In the morning I took a shower, I put my hair on high bon, I put sun screen, I changed in to my airport outfit, and I was going straight to my front door, with my suitcase, my carry on and my bag, when I heard the bell, when I opened the door, he was standing there, Matt was right outside of my apartment, and his first words were, let me take you to the airport at least, would you?, to what I said yes, he helped me with my suitcase and my carry on, he put them in the trunk of his car, he opened me the passenger door, it felt nice, like when we first start dating.
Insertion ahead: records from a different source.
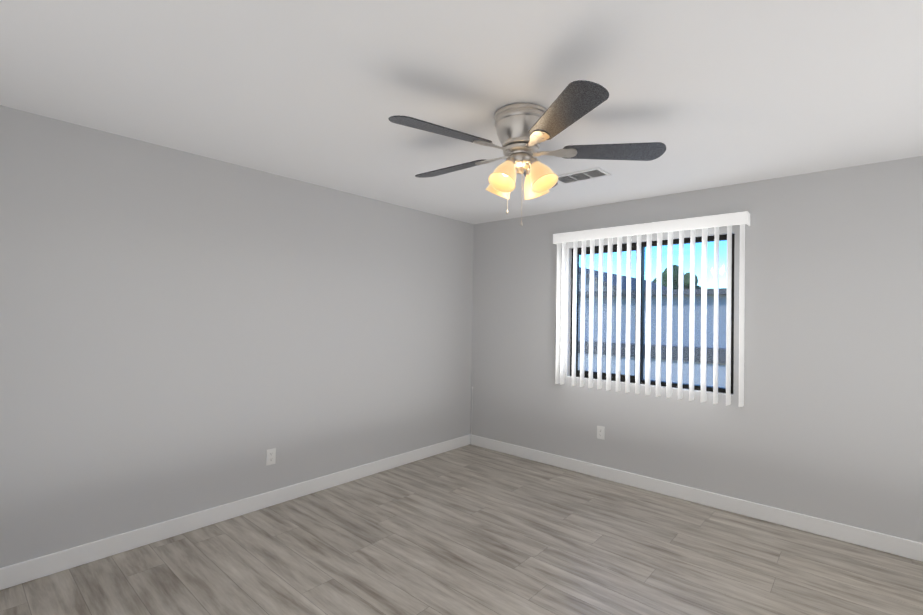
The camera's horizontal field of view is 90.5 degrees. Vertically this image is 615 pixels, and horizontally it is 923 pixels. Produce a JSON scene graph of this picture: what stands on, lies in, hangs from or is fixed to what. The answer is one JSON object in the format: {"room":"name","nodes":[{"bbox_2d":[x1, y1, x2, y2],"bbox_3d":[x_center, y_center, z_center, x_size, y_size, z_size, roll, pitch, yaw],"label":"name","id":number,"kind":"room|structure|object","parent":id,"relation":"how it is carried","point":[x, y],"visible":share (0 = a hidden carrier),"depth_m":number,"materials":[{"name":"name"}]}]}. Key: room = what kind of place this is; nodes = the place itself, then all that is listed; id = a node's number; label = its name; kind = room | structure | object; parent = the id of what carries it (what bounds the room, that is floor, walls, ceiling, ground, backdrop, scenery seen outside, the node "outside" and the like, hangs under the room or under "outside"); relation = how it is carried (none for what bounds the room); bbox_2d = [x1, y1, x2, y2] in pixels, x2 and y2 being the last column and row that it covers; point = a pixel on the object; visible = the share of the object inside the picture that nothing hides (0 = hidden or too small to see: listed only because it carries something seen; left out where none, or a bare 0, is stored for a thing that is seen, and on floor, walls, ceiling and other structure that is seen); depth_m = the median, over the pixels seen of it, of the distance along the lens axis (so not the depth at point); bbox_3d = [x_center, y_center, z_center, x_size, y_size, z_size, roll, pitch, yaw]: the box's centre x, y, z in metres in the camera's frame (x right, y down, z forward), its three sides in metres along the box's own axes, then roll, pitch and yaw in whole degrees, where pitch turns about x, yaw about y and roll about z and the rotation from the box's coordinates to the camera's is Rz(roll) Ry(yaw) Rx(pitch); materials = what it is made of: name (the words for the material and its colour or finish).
{"room":"empty bedroom","nodes":[
{"label":"empty bedroom","id":0,"kind":"room"},
{"bbox_2d":[0,105,473,567],"bbox_3d":[-1.311,0.241,3.583,0.160,2.440,4.470,0,-1,41],"label":"wall","id":1,"kind":"structure","parent":0,"point":[182,333],"depth_m":2.97,"materials":[{"name":"grey paint"}]},
{"bbox_2d":[0,434,470,589],"bbox_3d":[-1.266,1.406,3.506,0.014,0.110,4.150,0,-1,41],"label":"baseboard","id":2,"kind":"structure","parent":1,"relation":"attached to","point":[33,569],"depth_m":2.96,"materials":[{"name":"white wood"}]},
{"bbox_2d":[266,448,275,465],"bbox_3d":[-1.398,1.096,3.360,0.007,0.115,0.070,0,-1,41],"label":"electrical outlet","id":3,"kind":"object","parent":1,"relation":"attached to","point":[270,456],"visible":1,"depth_m":3.35,"materials":[{"name":"white plastic"}]},
{"bbox_2d":[0,444,922,614],"bbox_3d":[0.269,1.525,2.158,4.420,0.120,4.470,0,-1,41],"label":"floor","id":4,"kind":"structure","parent":0,"point":[469,529],"depth_m":2.66,"materials":[{"name":"laminate"}]},
{"bbox_2d":[0,0,922,223],"bbox_3d":[0.313,-1.034,2.201,4.420,0.120,4.470,0,-1,41],"label":"ceiling","id":5,"kind":"structure","parent":0,"point":[713,93],"depth_m":2.01,"materials":[{"name":"white paint"}]},
{"bbox_2d":[388,80,665,225],"bbox_3d":[0.253,-0.685,2.333,1.315,0.576,1.360,0,-1,41],"label":"ceiling fan","id":6,"kind":"object","parent":5,"relation":"hanging from","point":[524,130],"visible":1,"depth_m":2.21,"materials":[{"name":"black wood"}]},
{"bbox_2d":[557,167,610,184],"bbox_3d":[0.853,-0.942,3.288,0.370,0.010,0.210,0,-1,41],"label":"ceiling vent","id":7,"kind":"object","parent":5,"relation":"in","point":[582,175],"visible":0.88,"depth_m":3.27,"materials":[{"name":"white metal"}]},
{"bbox_2d":[470,156,922,542],"bbox_3d":[1.711,0.297,3.800,4.100,2.440,0.160,0,-1,41],"label":"wall","id":8,"kind":"structure","parent":0,"point":[825,421],"depth_m":3.24,"materials":[{"name":"grey paint"}]},
{"bbox_2d":[597,426,604,439],"bbox_3d":[1.240,1.114,4.076,0.070,0.115,0.005,0,-1,41],"label":"outlet","id":9,"kind":"object","parent":8,"relation":"attached to","point":[602,432],"visible":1,"depth_m":4.07,"materials":[{"name":"white plastic"}]},
{"bbox_2d":[567,376,732,395],"bbox_3d":[1.528,0.654,3.880,1.370,0.004,0.054,0,-1,41],"label":"window sill","id":10,"kind":"structure","parent":8,"relation":"attached to","point":[661,386],"depth_m":3.78,"materials":[{"name":"white"}]},
{"bbox_2d":[553,211,749,406],"bbox_3d":[1.481,0.014,3.832,1.580,1.410,0.107,0,-1,41],"label":"window blinds","id":11,"kind":"object","parent":8,"relation":"attached to","point":[703,223],"visible":1,"depth_m":3.75,"materials":[{"name":"white plastic"}]},
{"bbox_2d":[570,234,734,393],"bbox_3d":[1.574,0.047,3.931,1.370,1.220,0.064,0,-1,41],"label":"window","id":12,"kind":"structure","parent":8,"relation":"in","point":[642,333],"depth_m":3.92,"materials":[{"name":"brown metal"}]},
{"bbox_2d":[470,434,922,561],"bbox_3d":[1.633,1.460,3.714,4.072,0.110,0.014,0,-1,41],"label":"baseboard","id":13,"kind":"structure","parent":8,"relation":"attached to","point":[902,547],"depth_m":3.39,"materials":[{"name":"white wood"}]},
{"label":"outside","id":14,"kind":"structure","parent":0,"visible":0},
{"bbox_3d":[14.786,2.341,29.417,70.000,0.280,55.690,0,-1,41],"label":"ground","id":15,"kind":"structure","parent":14,"visible":0},
{"bbox_2d":[578,341,725,387],"bbox_3d":[-0.658,1.147,11.794,40.000,0.970,0.300,0,-1,41],"label":"fence","id":16,"kind":"object","parent":15,"relation":"on","point":[721,368],"depth_m":7.94,"materials":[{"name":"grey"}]},
{"bbox_2d":[578,267,726,347],"bbox_3d":[3.338,0.298,18.627,31.400,3.040,7.500,0,-1,41],"label":"fence","id":17,"kind":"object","parent":15,"relation":"on","point":[722,301],"depth_m":12.38,"materials":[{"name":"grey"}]},
{"bbox_2d":[652,265,700,288],"bbox_3d":[9.742,0.028,21.080,2.608,3.886,1.773,0,-1,41],"label":"tree","id":18,"kind":"object","parent":15,"relation":"on","point":[686,281],"depth_m":20.36,"materials":[{"name":"green plant"}]}
]}
Right when he start the car I asked him how did he knew what time my flight was, and he said, I saw you plane ticket, remember, you showed it to me, and I told him that I forgot about that, and he said,, you always do, he also said that he didn't had the time to say goodbye the other day, that he didn't knew why he couldn't talk, that he just freeze, but that he want it to say something, and that when I was saying goodbye, he was thinking about what he want it to say, but the words never came out of his mouth, so I asked him what was it, to what he said, "I want it to say that I am truly sorry, I know I failed you so many times, and you didn't deserve it, you were always so good and kind to me, and I destroyed the only person who really love me, and I don't know why you want to forgive me, because personally I cant forgive myself, you have nothing to say sorry for, but I do, I loved you so much, I love you now, and I always will, maybe that's my penance, that's the price I have to pay, but I have no problem with loving you till the end of my line, and I too wish you the best of lives, I hope you find someone who can love the same way you do, you deserve that and much more, i want you to know that their will always be a piece of in me, and I'm thankful for that, whoever you become, and anywhere you are in the world, I'll send my love, be happy doll, as only you can, promise?", promise, I said, with a whole river coming out of my eyes, and I could say anything else until we arrived to the airport.

we got out of the car, he took my stuff out of the trunk, he came close to me and hugged me "bon voyage, my little doll, be save out there he said, and my response was, I'll be okay, don't worry that much and drive save, it'll be okay he said, I kissed him on the cheek, and my last words were, thank you for the drive, and I went inside.

Already inside I saw him looking at me, maybe wishing for me to run into his arms saying that I wont leave, but once I got in the line and checked in, right when I was passing the door, he stared at me and he just nodded his head, and that's when he understood that that, that thing that he desperately wanted me to do, was not going happen, and that I would take that plane, the decision was made, and I wasn't going to take it back, So I waved my hand, saying goodbye, to whoever I once called my love, my next chapter was on its way, I went and I sat very close to where I would take my plane, and I took out my lap to write, I was inspired by the words I had just heard, those words that I never thought I would hear from him, and now that it happened, it moved me so much that I couldn't stop crying every time I remembered them, I'll always remember them.